Allem Anschein nach sind die Verhaftungen vom 19. Dezember auf die Aussagen von Tarek M. zurückzuführen. Tarek M., Betreiber von zwei Karate-Schulen und kein Unbekannter in der Berliner Szene, wurde Ende November festgenommen. Die BAW feierte damals die Verhaftung als vollen Erfolg. Ihrer Ansicht nach seien nun die RZ-Aktionen von 1986/87 in Berlin aufgeklärt, hätte man mit Tarek M. doch dem mutmaßlichen "Rädelsführer" der RZ habhaft werden können. (Berliner Zeitung, 24.11.99) Unter dem Druck dieser Beschuldigungen hat Tarek M. anscheinend weit reichende Aussagen gemacht - jedenfalls legen das der Durchsuchungsbefehl für die Razzia im Mehringhof, wie auch der Haftbefehl gegen Harald G. nahe.

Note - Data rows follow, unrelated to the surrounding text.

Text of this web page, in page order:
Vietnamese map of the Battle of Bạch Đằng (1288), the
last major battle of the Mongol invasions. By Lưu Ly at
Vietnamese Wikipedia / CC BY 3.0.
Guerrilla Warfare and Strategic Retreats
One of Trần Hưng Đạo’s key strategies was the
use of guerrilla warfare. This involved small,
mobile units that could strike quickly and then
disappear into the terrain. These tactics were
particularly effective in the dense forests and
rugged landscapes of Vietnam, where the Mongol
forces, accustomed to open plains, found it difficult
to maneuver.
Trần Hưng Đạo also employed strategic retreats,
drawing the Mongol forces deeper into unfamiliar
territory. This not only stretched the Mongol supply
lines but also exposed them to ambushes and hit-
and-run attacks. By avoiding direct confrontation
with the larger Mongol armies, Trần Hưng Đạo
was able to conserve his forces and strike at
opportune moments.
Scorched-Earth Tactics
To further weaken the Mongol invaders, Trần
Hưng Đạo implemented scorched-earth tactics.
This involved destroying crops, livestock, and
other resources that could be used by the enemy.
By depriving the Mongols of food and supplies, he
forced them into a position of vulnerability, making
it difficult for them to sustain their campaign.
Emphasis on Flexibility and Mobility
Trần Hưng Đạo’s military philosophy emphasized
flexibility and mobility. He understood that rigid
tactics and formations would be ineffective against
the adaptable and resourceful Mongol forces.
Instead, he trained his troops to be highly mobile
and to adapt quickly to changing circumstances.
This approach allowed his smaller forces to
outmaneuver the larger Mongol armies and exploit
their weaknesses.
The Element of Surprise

Der Glaubwürdigkeit seiner Aussagen geht dabei wohl gegen Null. So ging z.B. die Suche nach Waffen und Sprengstoff im Mehringhof auf seine Aussage zurück. Wo genau das Depot sein sollte, konnte er allerdings nicht sagen. Gefunden wurde nichts. Von Bedeutung für die Redseligkeit Tarek M.s war wahrscheinlich das Auslaufen der Kronzeugenregelung zum Ende des Jahres. Tarek M. kennt die Berliner Szene so gut, dass er mit Informationen dienen kann, die in der Interpretation der BAW allemal für Verdächtigungen und Ermittlungen gut sind. Dabei ist klar, dass die Aussagen von Kronzeugen nur mit äußerster Vorsicht zu genießen sind. "Ihre Aussagen sind, was die Glaubwürdigkeit anbelangt, in Relation zu setzten zu den Vergünstigungen, die sie von staatlicher Seite erhalten", so Rechtsanwalt Rolf Gössner. (vgl. ak 433)

Es sieht ganz so aus, als hätte die BAW kurz vor Auslaufen der Kronzeugenregelung in einer Art Torschlusspanik noch einmal alle Register gezogen, um an Aussagen heranzukommen. Mit dem Ermittlungsparagraf 129a haben die Staatsschutzbehörden dabei ein flexibel einsetzbares und vielseitig nutzbares Instrument in der Hand. Mit ihm können "rechtsstaatlich" umfangreiche Bespitzelungen vorgenommen werden. Dabei reichen schon vage Verdachtsmomente aus, um ein Verfahren nach §129a anzustrengen. Der Kriminalisierung ist Tür und Tor geöffnet.

In Sachen RZ gibt es anscheinend einen regelrechten Verfolgungswahn der BAW. Nachdem sich die RZ der Verfolgung durch Auflösung entzogen haben, scheint es so, als bastle sich die BAW jetzt einfach eine neue RZ.